### Instructions for the task
Go through the lines below and count those that contain "Todd"; the number is all that should be returned.

Records contained in a dataset:
------------------------------

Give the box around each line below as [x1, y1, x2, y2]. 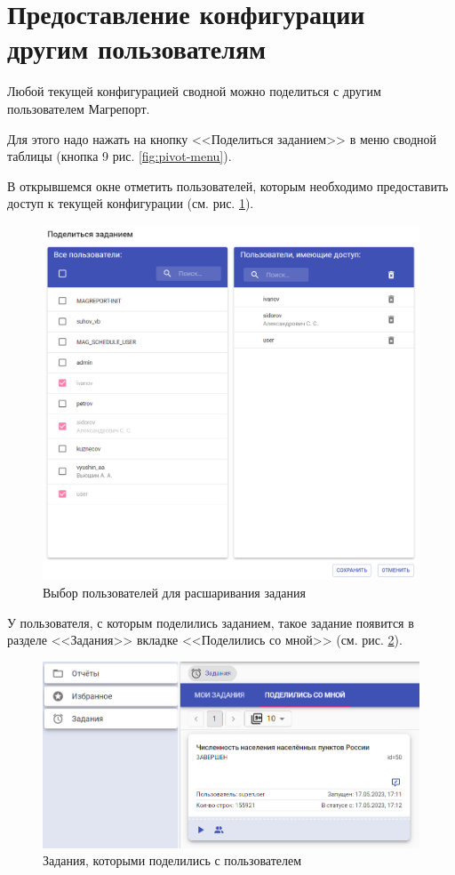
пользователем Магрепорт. [7, 99, 150, 117]
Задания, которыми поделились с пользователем [43, 851, 302, 870]
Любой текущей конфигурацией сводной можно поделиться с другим [7, 82, 381, 100]
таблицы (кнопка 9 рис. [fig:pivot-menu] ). [7, 147, 232, 165]
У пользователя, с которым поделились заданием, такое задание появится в [7, 613, 414, 631]
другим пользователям [7, 30, 267, 67]
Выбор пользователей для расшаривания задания [43, 583, 306, 602]
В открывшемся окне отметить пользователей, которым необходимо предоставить [7, 176, 449, 195]
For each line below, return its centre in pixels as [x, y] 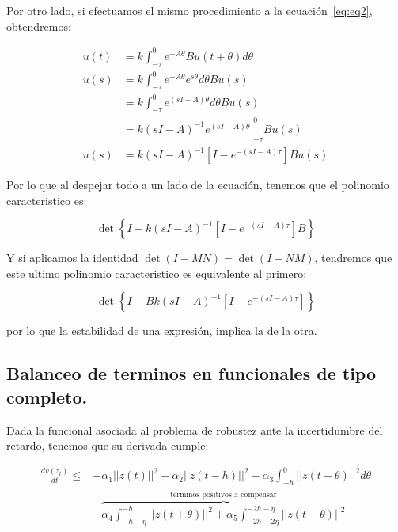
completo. [47, 396]
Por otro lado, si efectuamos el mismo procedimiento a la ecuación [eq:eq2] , [190, 10]
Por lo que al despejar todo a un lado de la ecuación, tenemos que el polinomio [198, 185]
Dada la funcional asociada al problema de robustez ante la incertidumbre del [195, 429]
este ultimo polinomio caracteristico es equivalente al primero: [157, 273]
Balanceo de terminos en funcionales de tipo [191, 373]
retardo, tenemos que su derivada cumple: [108, 445]
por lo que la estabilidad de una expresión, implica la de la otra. [162, 331]
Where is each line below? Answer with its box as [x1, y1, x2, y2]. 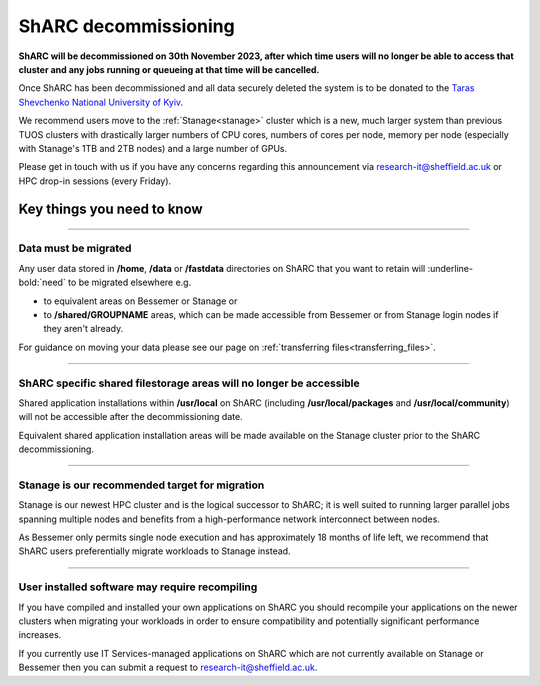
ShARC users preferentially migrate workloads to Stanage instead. [18, 545, 291, 557]
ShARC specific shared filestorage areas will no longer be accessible [18, 376, 360, 390]
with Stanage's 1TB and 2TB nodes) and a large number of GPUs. [18, 142, 288, 154]
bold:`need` [18, 276, 67, 289]
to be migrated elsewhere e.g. [68, 276, 192, 289]
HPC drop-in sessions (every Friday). [18, 175, 172, 187]
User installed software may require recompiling [18, 580, 258, 594]
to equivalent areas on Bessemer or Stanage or [43, 295, 238, 307]
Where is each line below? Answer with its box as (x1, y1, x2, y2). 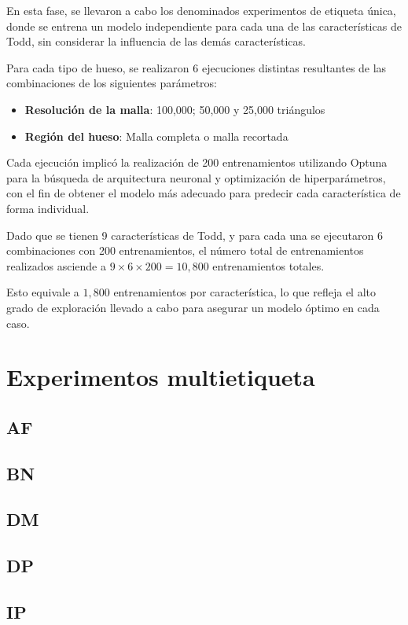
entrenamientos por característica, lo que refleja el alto (113, 284, 376, 300)
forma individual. (6, 200, 90, 216)
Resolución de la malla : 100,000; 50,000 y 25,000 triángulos (24, 101, 325, 117)
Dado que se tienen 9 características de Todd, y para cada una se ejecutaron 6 (6, 226, 383, 243)
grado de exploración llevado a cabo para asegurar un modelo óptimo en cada (6, 299, 380, 315)
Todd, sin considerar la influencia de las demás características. (6, 33, 306, 50)
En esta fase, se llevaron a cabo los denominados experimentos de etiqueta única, (6, 2, 396, 18)
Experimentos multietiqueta (6, 361, 315, 393)
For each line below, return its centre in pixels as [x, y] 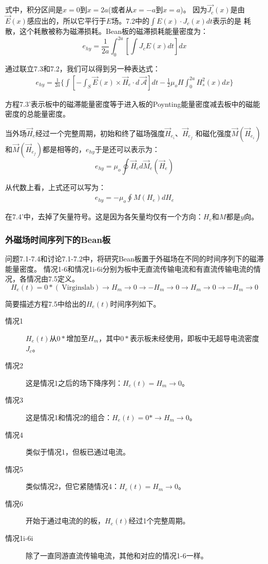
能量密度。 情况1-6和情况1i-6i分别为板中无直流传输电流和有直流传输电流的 [129, 268]
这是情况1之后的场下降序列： [74, 382]
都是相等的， [64, 149]
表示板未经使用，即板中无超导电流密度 [194, 338]
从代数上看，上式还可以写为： [55, 187]
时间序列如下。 [135, 303]
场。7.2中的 [131, 21]
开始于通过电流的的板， [65, 521]
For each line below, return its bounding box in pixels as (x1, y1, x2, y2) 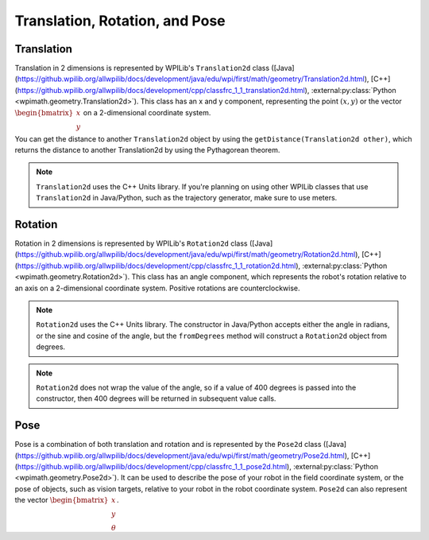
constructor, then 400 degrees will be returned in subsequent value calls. (36, 394, 276, 403)
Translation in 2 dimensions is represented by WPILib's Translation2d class (14, 64, 270, 73)
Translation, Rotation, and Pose (14, 12, 226, 29)
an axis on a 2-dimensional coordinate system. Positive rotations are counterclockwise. (14, 283, 301, 293)
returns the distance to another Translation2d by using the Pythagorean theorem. (14, 146, 280, 155)
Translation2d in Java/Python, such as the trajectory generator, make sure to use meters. (36, 193, 338, 203)
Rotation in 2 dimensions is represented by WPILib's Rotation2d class (14, 239, 248, 248)

------------------------------

### Written solution
2